MyBean bean2 = new MyBean();
bean.value = ionSystem.newNull();

With a default IonObjectMapper with the IonValueModule installed, both serialize to the same Ion data representation - { value: null }). But in reading the data back, the more correct option should be to deserialize as an IonNull.

If a user wanted to remove the ambiguity of Java vs. Ion nulls, I would likely direct them to serialize Java-null as an absent value:

class MyBean {
    @JsonProperty("value")
    @JsonInclude(Include.NON_NULL)
    public IonValue value;
}

MyBean bean = new MyBean();
bean.value = null; //Now serialized as {}

MyBean bean2 = new MyBean();
bean.value = ionSystem.newNull(); //Still serialized as {value:null}

This would remove all ambiguity around what the desired effect was. The serialized data can be deserialized without data loss.

I believe serializing java nulls probably occurs much more often than serializing IonNulls.

Ideally I wouldn't want frequency to determine the behavior, rather what would be most intuitive or correct for the data specification.
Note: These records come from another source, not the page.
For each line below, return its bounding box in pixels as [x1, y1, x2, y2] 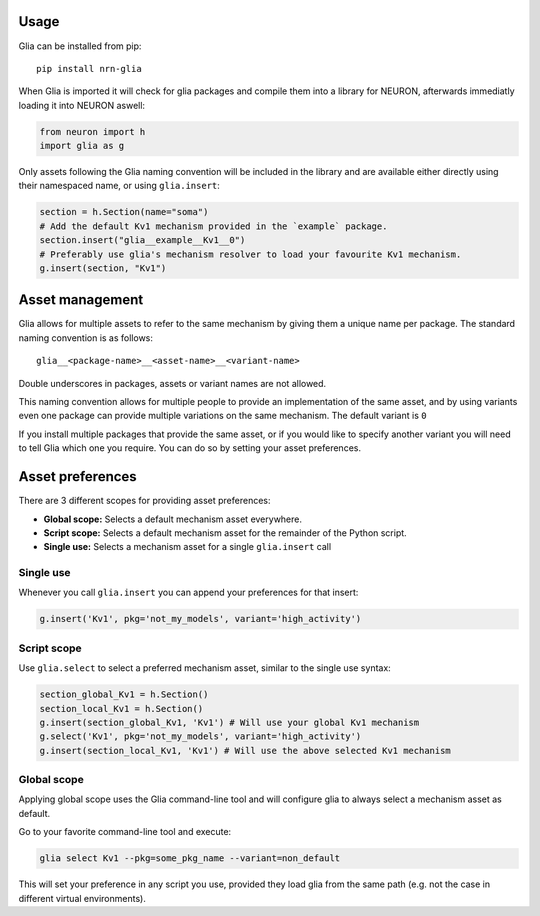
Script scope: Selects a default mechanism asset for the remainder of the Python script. [43, 526, 407, 539]
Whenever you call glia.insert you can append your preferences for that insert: [18, 586, 359, 599]
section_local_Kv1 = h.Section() [39, 703, 204, 714]
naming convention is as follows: [18, 331, 154, 344]
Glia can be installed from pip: [18, 40, 142, 52]
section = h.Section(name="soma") [39, 206, 209, 218]
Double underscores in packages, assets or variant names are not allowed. [18, 377, 327, 389]
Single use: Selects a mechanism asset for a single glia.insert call [43, 541, 332, 553]

Given the intent of IonValue is to represent the full range of the Ion domain types, I don't see why we would special case null's.

atokuzAmzn commented 2 years ago

Well, I don't have anything else to add on this issue, if this is the decision, then it is.

I have published a separate PR https://github.com/FasterXML/jackson-dataformats-binary/pull/320 for https://github.com/FasterXML/jackson-dataformats-binary/issues/317, which is much more straightforward. Please review when you have time.

cowtowncoder commented 2 years ago

And just to make it clear: I am happy to merge whatever is agreed upon by maintainers, but it may be simplest for @mcliedtke to merge. The only (?) caveat is that whoever merges PRs also needs to ensure they get forward-merged to later branches as appropriate (2.13 -> 2.14 -> master).

cowtowncoder commented 2 years ago

Now that #317 is resolved, what would be the way forward here, if any? No particular hurry but wanted to add an update if there might be progress. At minimum if PR is to stay open would probably need to merge/rebase from 2.14 as there's currently conflict (for overlapping work I presume).

tgregg commented 2 years ago

I agree with @mcliedtke 's assessment and suggested workaround (using JsonInclude(Include.NON_NULL)) when Java null is required instead of IonNull. Accordingly, it looks like this can be closed without changes.

atokuzAmzn commented 2 years ago

In the end, we needed to make a choice so I am also OK to close this issue.